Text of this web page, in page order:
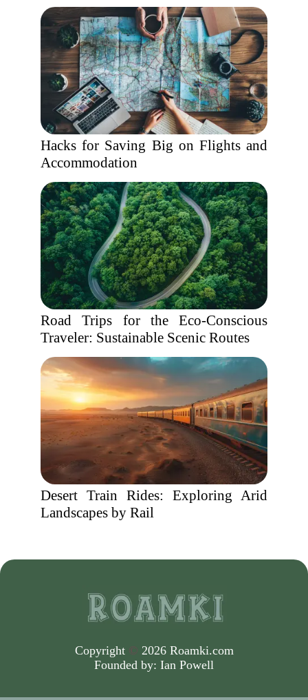
Hacks for Saving Big on Flights and
Accommodation
Road Trips for the Eco-Conscious
Traveler: Sustainable Scenic Routes
Desert Train Rides: Exploring Arid
Landscapes by Rail
Copyright © 2026 Roamki.com
Founded by: Ian Powell
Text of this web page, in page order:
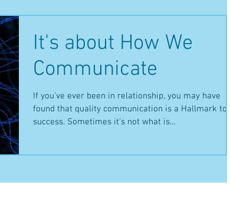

------------------------------------------------------------

Exact repetition of the material above is required, with the images removed.

Text of this web page, in page order:
Hacks for Saving Big on Flights and
Accommodation
Road Trips for the Eco-Conscious
Traveler: Sustainable Scenic Routes
Desert Train Rides: Exploring Arid
Landscapes by Rail
Copyright © 2026 Roamki.com
Founded by: Ian Powell
Text of this web page, in page order:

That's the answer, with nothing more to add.